┌─ RECORD EXTRACTS

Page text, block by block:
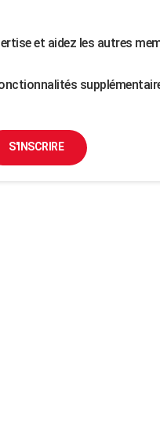
et aidez les autres
S'INSCRIRE
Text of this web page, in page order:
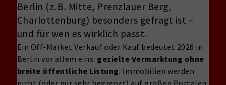
Berlin (z. B. Mitte, Prenzlauer Berg,
Charlottenburg) besonders gefragt ist –
und für wen es wirklich passt.
Ein Off-Market Verkauf oder Kauf bedeutet 2026 in
Berlin vor allem eins: gezielte Vermarktung ohne
breite öffentliche Listung. Immobilien werden
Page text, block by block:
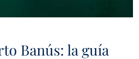
Banús: la guía
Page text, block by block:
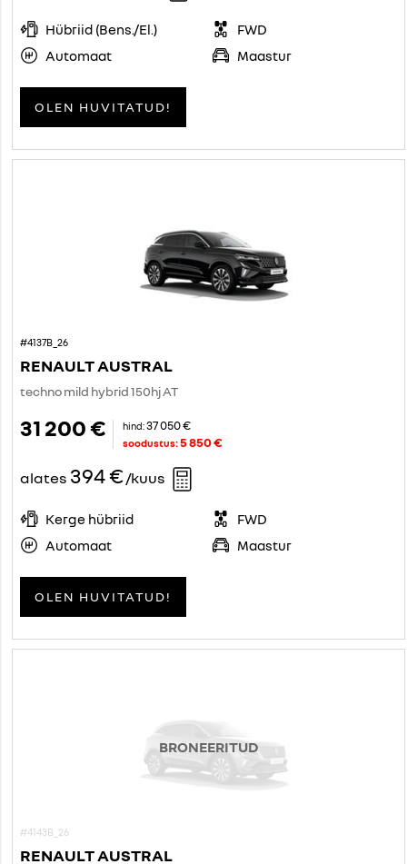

└─

— ABOUT THIS EXERCISE —
An exact copy is needed of the lines running from the one containing "Text of this" through the last line of the material, and of no others; pictures stay out.

— YOUR RESPONSE —
Text of this web page, in page order:
Berlin (z. B. Mitte, Prenzlauer Berg,
Charlottenburg) besonders gefragt ist –
und für wen es wirklich passt.
Ein Off-Market Verkauf oder Kauf bedeutet 2026 in
Berlin vor allem eins: gezielte Vermarktung ohne
breite öffentliche Listung. Immobilien werden
Page text, block by block:
Banús: la guía
Page text, block by block:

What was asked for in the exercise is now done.